▶ Action item
Your copy should repeat the data that follows exactly and contain no image.

▶ Excerpts from a dataset
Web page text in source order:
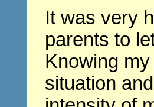
It was very
parents to
Knowing
situation
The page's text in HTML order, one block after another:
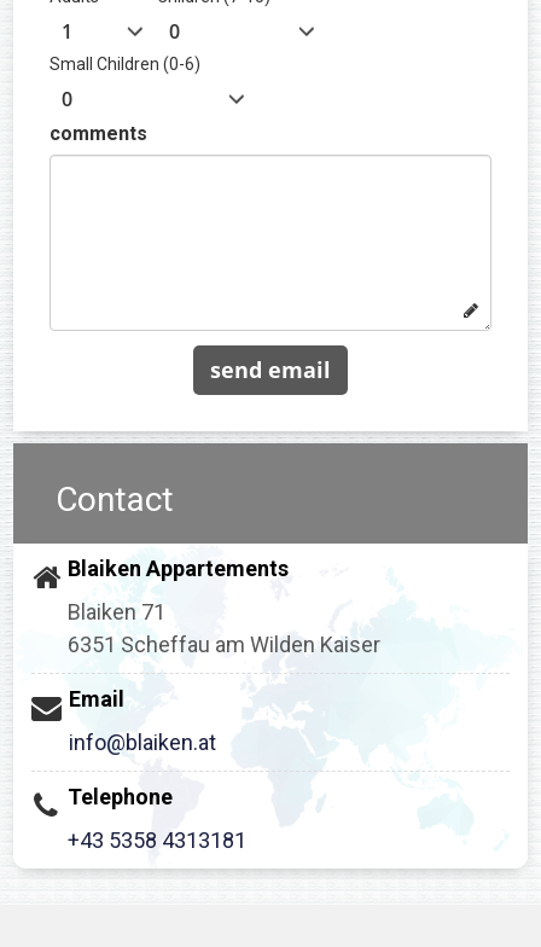
Small Children (0-6)
comments
Contact
Blaiken Appartements
Blaiken 71
6351 Scheffau am Wilden Kaiser
Email
info@blaiken.at
Telephone
+43 5358 4313181
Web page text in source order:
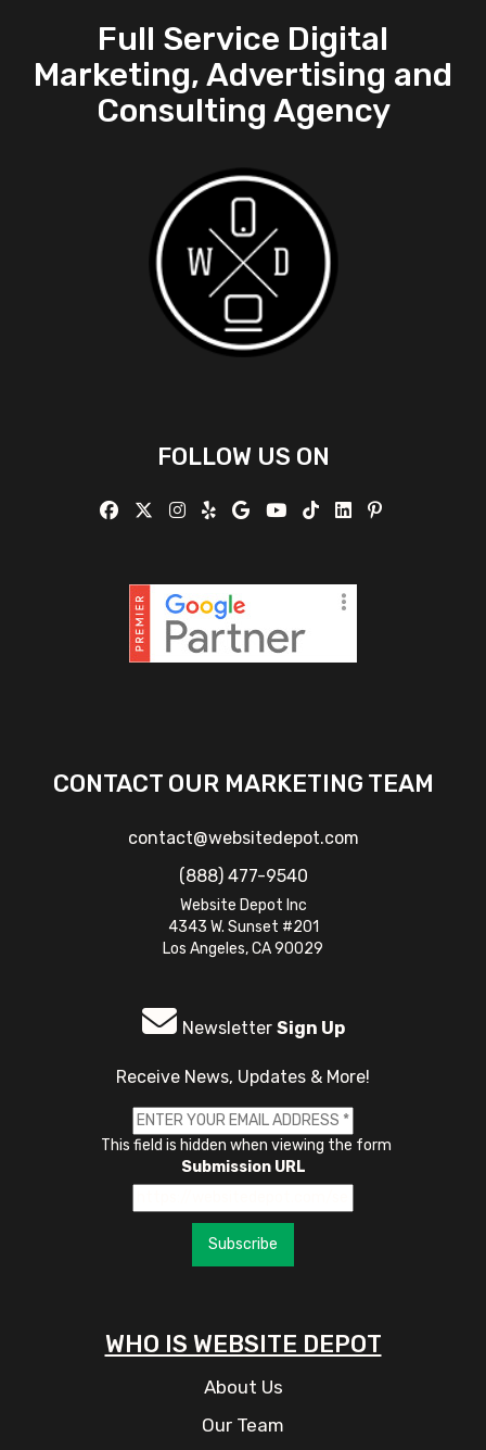
Full Service Digital
Marketing, Advertising and
Consulting Agency
FOLLOW US ON
CONTACT OUR MARKETING TEAM
contact@websitedepot.com
(888) 477-9540
Website Depot Inc
4343 W. Sunset #201
Los Angeles, CA 90029
Newsletter Sign Up
Receive News, Updates & More!
This field is hidden when viewing the form
Submission URL
Subscribe
WHO IS WEBSITE DEPOT
About Us
Our Team
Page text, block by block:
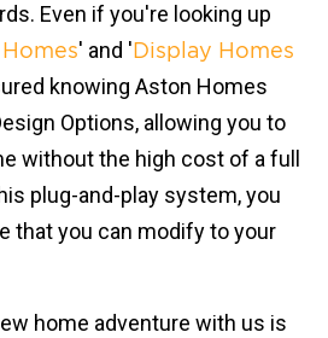
Even if you're looking up
' and ' Display Homes
knowing Aston Homes
Options, allowing you to
without the high cost of a full
plug-and-play system, you
that you can modify to your
home adventure with us is
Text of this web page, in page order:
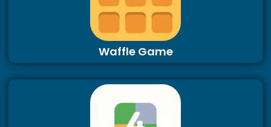
Waffle Game
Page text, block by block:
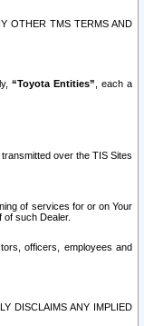
OTHER TMS TERMS AND
“Toyota Entities” , each a
over the TIS Sites
of services for or on Your
such Dealer.
officers, employees and
DISCLAIMS ANY IMPLIED
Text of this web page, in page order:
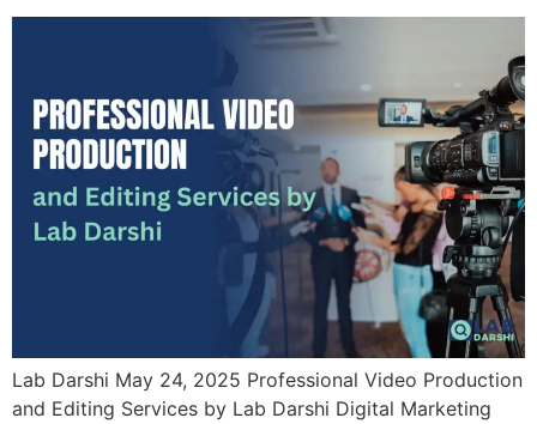
Lab Darshi May 24, 2025 Professional Video Production
and Editing Services by Lab Darshi Digital Marketing
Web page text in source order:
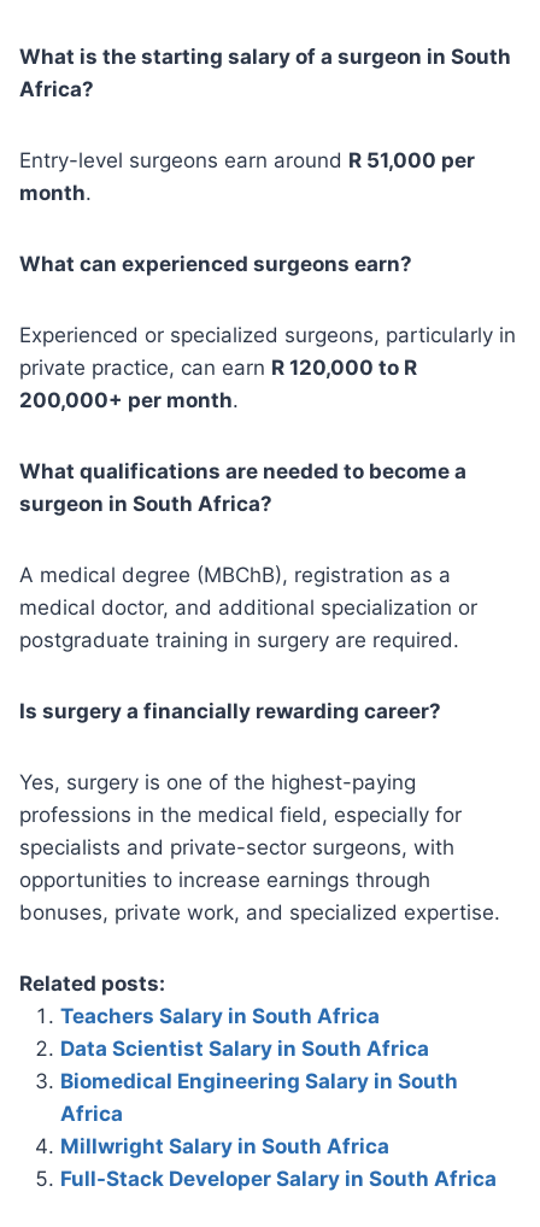
What is the starting salary of a surgeon in South
Africa?
Entry-level surgeons earn around R 51,000 per
month.
What can experienced surgeons earn?
Experienced or specialized surgeons, particularly in
private practice, can earn R 120,000 to R
200,000+ per month.
What qualifications are needed to become a
surgeon in South Africa?
A medical degree (MBChB), registration as a
medical doctor, and additional specialization or
postgraduate training in surgery are required.
Is surgery a financially rewarding career?
Yes, surgery is one of the highest-paying
professions in the medical field, especially for
specialists and private-sector surgeons, with
opportunities to increase earnings through
bonuses, private work, and specialized expertise.
Related posts:
Teachers Salary in South Africa
Data Scientist Salary in South Africa
Biomedical Engineering Salary in South
Africa
Millwright Salary in South Africa
Full-Stack Developer Salary in South Africa
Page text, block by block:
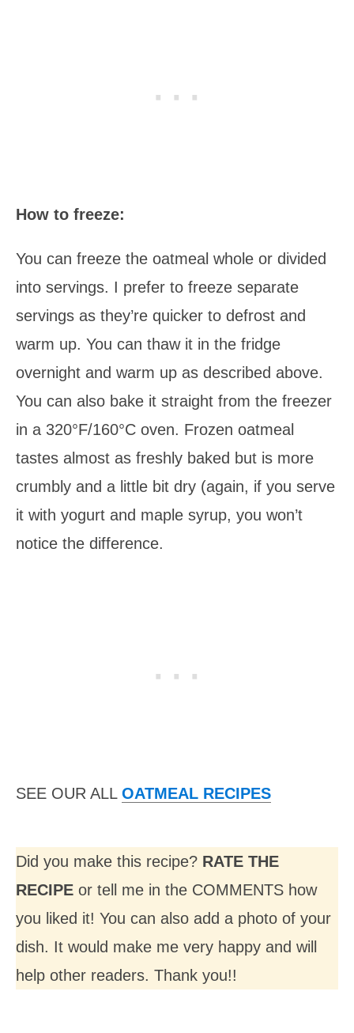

▶ Exercise solution
Web page text in source order:
It was very
parents to
Knowing
situation
The page's text in HTML order, one block after another:
Small Children (0-6)
comments
Contact
Blaiken Appartements
Blaiken 71
6351 Scheffau am Wilden Kaiser
Email
info@blaiken.at
Telephone
+43 5358 4313181
Web page text in source order:
Full Service Digital
Marketing, Advertising and
Consulting Agency
FOLLOW US ON
CONTACT OUR MARKETING TEAM
contact@websitedepot.com
(888) 477-9540
Website Depot Inc
4343 W. Sunset #201
Los Angeles, CA 90029
Newsletter Sign Up
Receive News, Updates & More!
This field is hidden when viewing the form
Submission URL
Subscribe
WHO IS WEBSITE DEPOT
About Us
Our Team
Page text, block by block:
Even if you're looking up
' and ' Display Homes
knowing Aston Homes
Options, allowing you to
without the high cost of a full
plug-and-play system, you
that you can modify to your
home adventure with us is
Text of this web page, in page order:
Waffle Game
Page text, block by block:
OTHER TMS TERMS AND
“Toyota Entities” , each a
over the TIS Sites
of services for or on Your
such Dealer.
officers, employees and
DISCLAIMS ANY IMPLIED
Text of this web page, in page order:
Lab Darshi May 24, 2025 Professional Video Production
and Editing Services by Lab Darshi Digital Marketing
Web page text in source order:
What is the starting salary of a surgeon in South
Africa?
Entry-level surgeons earn around R 51,000 per
month.
What can experienced surgeons earn?
Experienced or specialized surgeons, particularly in
private practice, can earn R 120,000 to R
200,000+ per month.
What qualifications are needed to become a
surgeon in South Africa?
A medical degree (MBChB), registration as a
medical doctor, and additional specialization or
postgraduate training in surgery are required.
Is surgery a financially rewarding career?
Yes, surgery is one of the highest-paying
professions in the medical field, especially for
specialists and private-sector surgeons, with
opportunities to increase earnings through
bonuses, private work, and specialized expertise.
Related posts:
Teachers Salary in South Africa
Data Scientist Salary in South Africa
Biomedical Engineering Salary in South
Africa
Millwright Salary in South Africa
Full-Stack Developer Salary in South Africa
Page text, block by block:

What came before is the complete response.